SE block

综述

图像特征的提取能力是CNN的核心能力，而SE block可以起到为CNN校准采样的作用。

根据感受野理论，特征矩阵主要来自于样本的中央区域，处在边缘位置的酒瓶的图像特征很大概率会被pooling层抛弃掉。而SE block的加入就可以通过来调整特征矩阵，增强酒瓶特征的比重，提高它的识别概率。

1. [SE-Net] Squeeze-and-Excitation Networks
2. [SC-SE] Concurrent Spatial and Channel ‘Squeeze & Excitation’ in Fully Convolutional Networks
3. [CMPE-SE] Competitive Inner-Imaging Squeeze and Excitation for Residual Network

SENet: Squeeze-and-Excitation Networks

1. 动机

   • prior research has investigated the spatial component to achieve more powerful representations
   • we focus on the channel relationship instead
   • SE-block：adaptively recalibrates channel-wise feature responses by explicitly modelling interdependencies between channels
   • enhancing the representational power
   • in a computationally efficient manner

2. 论点

   • stronger network：
     • deeper
     • NiN-like bocks
   • cross-channel correlations in prior work
     • mapped as new combinations of features through 1x1 conv
     • concentrated on the objective of reducing model and computational complexity
   • In contrast, we found this mechanism
     • can ease the learning process
     • and significantly enhance the representational power of the network
   • Attention
     • Attention can be interpreted as a means of biasing the allocation of available computational resources towards the most informative components
       • Some works provide interesting studies into the combined use of spatial and channel attention

3. 方法

   • SE-block

     • The channel relationships modelled by convolution are inherently implicit and local

     • we would like to provide it with access to global information

     • squeeze：using global average pooling

     • excitation：nonlinear & non-mutually-exclusive using sigmoid

       • bottleneck：a dimensionality-reduction layer $W_1$ with reduction ratio $r$ and ReLU and a dimensionality-increasing layer $W_2$

       • $s = F_{ex}(z,W) = \sigma (W_2 \delta(W_1 z))$

         

     • integration

       • insert after the non-linearity following each convolution
       • inception：take the transformation $F_{tr}$ to be an entire Inception module

       • residual：take the transformation $F_{tr}$ to be the non-identity branch of a residual module

         

   • model and computational complexity

     • ResNet50 vs.

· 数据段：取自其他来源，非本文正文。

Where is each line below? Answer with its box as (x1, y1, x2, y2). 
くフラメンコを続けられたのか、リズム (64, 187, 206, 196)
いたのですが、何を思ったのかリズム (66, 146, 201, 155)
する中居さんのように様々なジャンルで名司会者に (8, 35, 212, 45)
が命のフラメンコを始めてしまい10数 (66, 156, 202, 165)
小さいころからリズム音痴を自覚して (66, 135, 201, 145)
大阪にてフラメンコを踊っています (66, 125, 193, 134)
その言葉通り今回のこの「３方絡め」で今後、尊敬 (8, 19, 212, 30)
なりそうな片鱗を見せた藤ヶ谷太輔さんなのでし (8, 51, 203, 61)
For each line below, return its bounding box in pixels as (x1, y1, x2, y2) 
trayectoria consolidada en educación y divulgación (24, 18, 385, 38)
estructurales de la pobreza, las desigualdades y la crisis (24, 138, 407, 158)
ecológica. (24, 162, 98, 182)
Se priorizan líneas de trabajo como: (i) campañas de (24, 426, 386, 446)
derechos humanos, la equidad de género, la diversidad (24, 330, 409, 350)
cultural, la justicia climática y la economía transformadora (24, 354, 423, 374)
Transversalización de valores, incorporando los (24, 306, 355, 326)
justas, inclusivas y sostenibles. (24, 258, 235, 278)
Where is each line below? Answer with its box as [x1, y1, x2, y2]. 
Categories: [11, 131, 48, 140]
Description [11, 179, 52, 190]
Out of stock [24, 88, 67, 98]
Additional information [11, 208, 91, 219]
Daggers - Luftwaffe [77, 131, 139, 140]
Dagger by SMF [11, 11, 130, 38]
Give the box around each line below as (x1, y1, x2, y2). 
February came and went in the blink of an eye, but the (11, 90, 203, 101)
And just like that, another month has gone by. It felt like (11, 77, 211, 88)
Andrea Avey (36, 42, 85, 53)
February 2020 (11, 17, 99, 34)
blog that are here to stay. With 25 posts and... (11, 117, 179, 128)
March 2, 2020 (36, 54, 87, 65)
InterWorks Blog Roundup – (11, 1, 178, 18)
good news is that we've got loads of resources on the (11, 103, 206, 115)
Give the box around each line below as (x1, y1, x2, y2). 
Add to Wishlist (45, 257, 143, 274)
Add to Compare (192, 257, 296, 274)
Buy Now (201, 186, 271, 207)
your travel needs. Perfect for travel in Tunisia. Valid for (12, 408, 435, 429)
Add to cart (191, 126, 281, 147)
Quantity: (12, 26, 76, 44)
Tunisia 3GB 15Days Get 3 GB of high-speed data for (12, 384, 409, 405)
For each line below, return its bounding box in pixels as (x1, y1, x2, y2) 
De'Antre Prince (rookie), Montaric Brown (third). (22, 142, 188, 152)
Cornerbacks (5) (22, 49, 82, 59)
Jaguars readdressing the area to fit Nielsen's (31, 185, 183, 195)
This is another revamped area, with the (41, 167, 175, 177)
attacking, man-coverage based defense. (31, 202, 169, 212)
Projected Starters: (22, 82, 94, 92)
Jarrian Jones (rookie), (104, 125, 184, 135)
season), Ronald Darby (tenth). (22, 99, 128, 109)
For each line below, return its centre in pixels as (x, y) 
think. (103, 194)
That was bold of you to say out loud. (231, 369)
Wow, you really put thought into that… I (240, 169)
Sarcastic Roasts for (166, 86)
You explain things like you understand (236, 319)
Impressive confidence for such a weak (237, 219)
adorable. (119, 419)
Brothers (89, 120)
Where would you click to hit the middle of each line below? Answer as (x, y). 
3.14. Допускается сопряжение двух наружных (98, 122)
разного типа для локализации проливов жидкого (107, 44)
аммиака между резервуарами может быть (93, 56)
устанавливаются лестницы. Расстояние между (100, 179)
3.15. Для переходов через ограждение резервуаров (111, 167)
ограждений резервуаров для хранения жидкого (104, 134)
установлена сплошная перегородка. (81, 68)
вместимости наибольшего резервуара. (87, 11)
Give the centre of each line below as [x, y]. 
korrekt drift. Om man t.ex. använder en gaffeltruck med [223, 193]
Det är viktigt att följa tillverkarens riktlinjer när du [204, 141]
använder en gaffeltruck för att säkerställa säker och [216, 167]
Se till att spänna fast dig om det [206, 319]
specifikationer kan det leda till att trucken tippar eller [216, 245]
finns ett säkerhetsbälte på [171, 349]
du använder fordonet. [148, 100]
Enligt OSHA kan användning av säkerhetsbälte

SE-ResNet50：0.26% relative increase GFLOPs approaching ResNet10’s accuracy
     • the additional parameters result solely from the two FC layers, among which the final stage FC claims the majority due to being performed across the greatest number of channels
     • the costly final stage of SE blocks could be removed at only a small cost in performance

   • ablations

     • FC
       • removing the biases of the FC layers in the excitation facilitates the modelling of channel dependencies
     • reduction ratio
       • performance is robust to a range of reduction ratios
       • In practice, using an identical ratio throughout a network may not be optimal due to the distinct roles performed by different layers
     • squeeze
       • global average pooling vs. global max pooling：average pooling slightly better
     • excitation
       • Sigmoid vs. ReLU vs. tanh：
         • tanh：slightly worse
         • ReLU：dramatically worse
     • stages
       • each stages brings benefits
       • combination make even better
     • integration strategy
       • fairly robust to their location, provided that they are applied prior to branch aggregation
       • inside the residual unit：fewer channels, fewer parameters, comparable accuracy
   • primitive understanding
     • squeeze
       • the use of global information has a significant influence on the model performance
     • excitation
       • the distribution across different classes is very similar at the earlier layers (general features)
       • the value of each channel becomes much more class-specific at greater depth
       • SE_5_2 exhibits an interesting tendency towards a saturated state in which most of the activations are close to one
       • SE_5_3 exhibits a similar pattern emerges over different classes, up to a modest change in scale
       • suggesting that SE_5_2 and SE_5_3 are less important than previous blocks in providing recalibration to the network (thus can be removed)

4. APPENDIX

   • 在ImageNet上SOTA的模型是SENet-154，top1-err是18.68，被标记在了efficientNet论文的折线图上
     • SE-ResNeXt-152（64x4d）
       • input=(224,224)：top1-err是18.68
       • input=320/299：top1-err是17.28
     • further difference
       • each bottleneck building block的第一个1x1 convs的通道数减半
       • stem的第一个7x7conv换成了3个连续的3x3 conv
       • 1x1的s2 conv换成了3x3的s2 conv
       • fc之前添加dropout layer
       • label smoothing
       • 最后几个training epoch将BN层的参数冻住，保证训练和测试的参数一致
       • 64 GPUs，batch size=2048（32 per GPU）
       • initial lr=1.0

SC-SE: Concurrent Spatial and Channel ‘Squeeze & Excitation’ in Fully Convolutional Networks

1. 动机

   • image segmentation task 上面SE-Net提出来主要是针对分类
   • three variants of SE modules
     • squeezing spatially and exciting channel-wise (cSE)
     • squeezing channel-wise and exciting spatially (sSE)
     • concurrent spatial and channel squeeze & excitation (scSE)
   • integrate within three different state-of-the- art F-CNNs (DenseNet, SD-Net, U-Net)

2. 论点

   • F-CNNs have become the tool of choice for many image segmentation tasks
   • core：convolutions that capturing local spatial pattern along all input channels jointly
   • SE block factors out the spatial dependency by global average pooling to learn a channel specific descriptor (later refered to as cSE /channel-SE)
   • while for image segmentation, we hypothesize that the pixel-wise spatial information is more informative
   • thus we propose sSE(spatial SE) and scSE(spatial and channel SE)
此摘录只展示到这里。